----- Source data -----

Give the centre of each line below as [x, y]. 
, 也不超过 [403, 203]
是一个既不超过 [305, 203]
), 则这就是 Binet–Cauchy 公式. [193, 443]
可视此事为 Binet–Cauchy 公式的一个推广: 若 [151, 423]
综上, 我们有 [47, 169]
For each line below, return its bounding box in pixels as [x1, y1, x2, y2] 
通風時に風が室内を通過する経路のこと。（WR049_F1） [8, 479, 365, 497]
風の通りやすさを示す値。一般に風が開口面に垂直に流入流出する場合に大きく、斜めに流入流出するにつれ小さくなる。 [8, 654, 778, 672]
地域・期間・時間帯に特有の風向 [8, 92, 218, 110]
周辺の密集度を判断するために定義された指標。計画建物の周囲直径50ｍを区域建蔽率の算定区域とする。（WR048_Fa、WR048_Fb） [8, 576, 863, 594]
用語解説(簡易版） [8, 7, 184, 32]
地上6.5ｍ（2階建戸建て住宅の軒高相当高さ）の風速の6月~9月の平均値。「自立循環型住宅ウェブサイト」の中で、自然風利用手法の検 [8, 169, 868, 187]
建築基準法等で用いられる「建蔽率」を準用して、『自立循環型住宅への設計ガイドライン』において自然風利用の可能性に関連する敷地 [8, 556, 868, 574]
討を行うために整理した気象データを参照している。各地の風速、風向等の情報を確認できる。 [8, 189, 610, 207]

-----
----- Source data -----

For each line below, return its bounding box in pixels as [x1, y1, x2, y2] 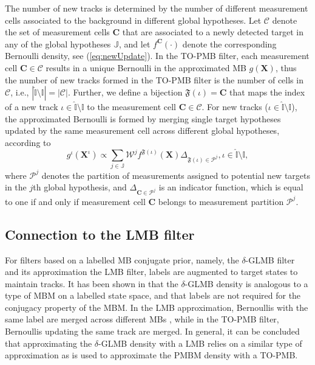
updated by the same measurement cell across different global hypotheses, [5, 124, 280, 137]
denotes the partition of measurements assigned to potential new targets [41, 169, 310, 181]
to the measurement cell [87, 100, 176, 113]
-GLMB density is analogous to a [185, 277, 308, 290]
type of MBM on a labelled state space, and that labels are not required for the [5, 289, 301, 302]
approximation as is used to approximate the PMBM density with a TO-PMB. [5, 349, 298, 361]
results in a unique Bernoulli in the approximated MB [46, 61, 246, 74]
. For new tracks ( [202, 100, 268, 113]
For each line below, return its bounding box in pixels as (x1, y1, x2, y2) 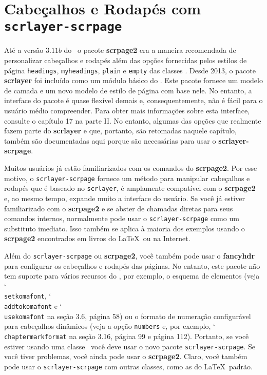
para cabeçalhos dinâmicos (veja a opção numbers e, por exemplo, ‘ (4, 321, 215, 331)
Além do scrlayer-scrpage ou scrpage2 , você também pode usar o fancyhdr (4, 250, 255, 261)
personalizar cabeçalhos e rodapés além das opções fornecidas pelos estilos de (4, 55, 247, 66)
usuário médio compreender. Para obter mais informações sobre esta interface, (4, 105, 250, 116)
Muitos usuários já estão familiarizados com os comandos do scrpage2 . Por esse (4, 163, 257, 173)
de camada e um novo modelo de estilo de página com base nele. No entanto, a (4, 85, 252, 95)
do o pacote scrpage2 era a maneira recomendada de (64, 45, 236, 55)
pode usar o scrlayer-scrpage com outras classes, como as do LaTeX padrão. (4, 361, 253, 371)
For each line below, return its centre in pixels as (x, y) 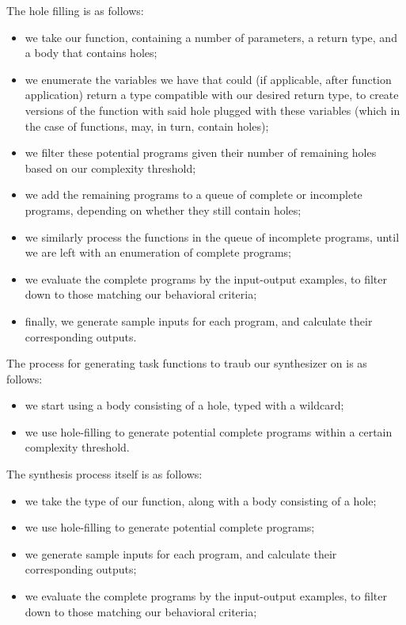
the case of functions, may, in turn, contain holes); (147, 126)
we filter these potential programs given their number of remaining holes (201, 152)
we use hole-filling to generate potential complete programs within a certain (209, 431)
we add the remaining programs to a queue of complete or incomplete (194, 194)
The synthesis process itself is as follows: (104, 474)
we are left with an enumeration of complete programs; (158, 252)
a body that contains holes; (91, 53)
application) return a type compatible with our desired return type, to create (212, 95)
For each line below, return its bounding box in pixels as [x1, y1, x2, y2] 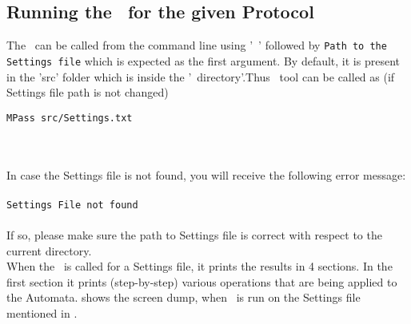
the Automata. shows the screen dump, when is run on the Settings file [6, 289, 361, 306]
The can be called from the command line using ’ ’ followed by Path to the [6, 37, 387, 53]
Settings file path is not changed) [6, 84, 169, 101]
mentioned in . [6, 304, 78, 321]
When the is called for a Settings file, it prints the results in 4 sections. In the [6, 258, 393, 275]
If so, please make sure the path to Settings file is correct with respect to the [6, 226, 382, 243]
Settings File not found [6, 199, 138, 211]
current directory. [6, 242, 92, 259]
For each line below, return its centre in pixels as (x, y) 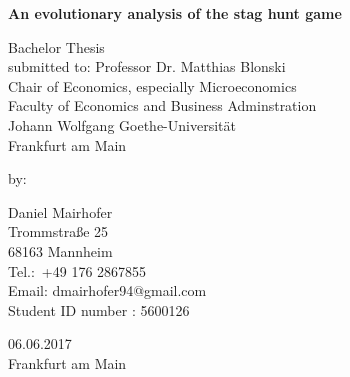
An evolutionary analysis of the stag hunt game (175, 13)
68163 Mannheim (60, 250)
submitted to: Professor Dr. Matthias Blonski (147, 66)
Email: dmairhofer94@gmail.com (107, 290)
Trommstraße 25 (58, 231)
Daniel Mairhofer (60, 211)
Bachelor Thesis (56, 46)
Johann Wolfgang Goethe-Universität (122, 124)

-----
----- Source data -----

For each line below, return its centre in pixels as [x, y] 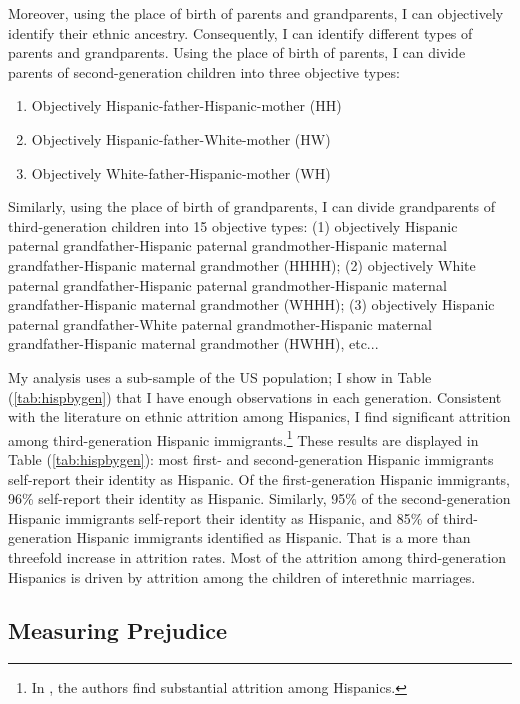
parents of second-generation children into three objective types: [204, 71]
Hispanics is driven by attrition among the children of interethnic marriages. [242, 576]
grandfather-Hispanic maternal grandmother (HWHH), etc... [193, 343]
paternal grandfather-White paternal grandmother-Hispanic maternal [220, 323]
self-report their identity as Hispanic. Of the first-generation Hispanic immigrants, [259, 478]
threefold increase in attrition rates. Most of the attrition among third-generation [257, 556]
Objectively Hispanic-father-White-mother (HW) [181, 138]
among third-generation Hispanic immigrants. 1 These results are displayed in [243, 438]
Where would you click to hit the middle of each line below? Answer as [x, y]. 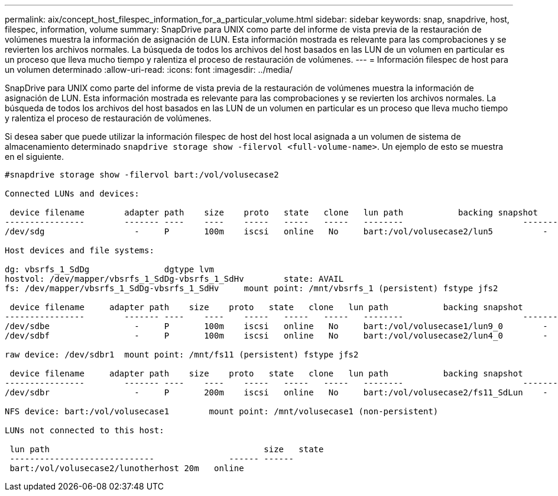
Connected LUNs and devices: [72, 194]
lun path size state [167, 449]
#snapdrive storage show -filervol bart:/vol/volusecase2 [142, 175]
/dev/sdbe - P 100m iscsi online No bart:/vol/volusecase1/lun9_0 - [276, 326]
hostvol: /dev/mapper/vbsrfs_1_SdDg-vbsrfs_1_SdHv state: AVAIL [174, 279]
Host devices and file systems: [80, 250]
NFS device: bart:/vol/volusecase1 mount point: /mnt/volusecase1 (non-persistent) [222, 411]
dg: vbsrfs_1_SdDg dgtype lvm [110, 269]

-----

In the listing above, locate the line containing "Give the centre" and the line containing "用語解説(簡易版） [8, 7, 184, 32]". Transcribe those two lines and everything between them, exactly as written.

__Written answer__:
Give the centre of each line below as [x, y]. 
, 也不超过 [403, 203]
是一个既不超过 [305, 203]
), 则这就是 Binet–Cauchy 公式. [193, 443]
可视此事为 Binet–Cauchy 公式的一个推广: 若 [151, 423]
综上, 我们有 [47, 169]
For each line below, return its bounding box in pixels as [x1, y1, x2, y2] 
通風時に風が室内を通過する経路のこと。（WR049_F1） [8, 479, 365, 497]
風の通りやすさを示す値。一般に風が開口面に垂直に流入流出する場合に大きく、斜めに流入流出するにつれ小さくなる。 [8, 654, 778, 672]
地域・期間・時間帯に特有の風向 [8, 92, 218, 110]
周辺の密集度を判断するために定義された指標。計画建物の周囲直径50ｍを区域建蔽率の算定区域とする。（WR048_Fa、WR048_Fb） [8, 576, 863, 594]
用語解説(簡易版） [8, 7, 184, 32]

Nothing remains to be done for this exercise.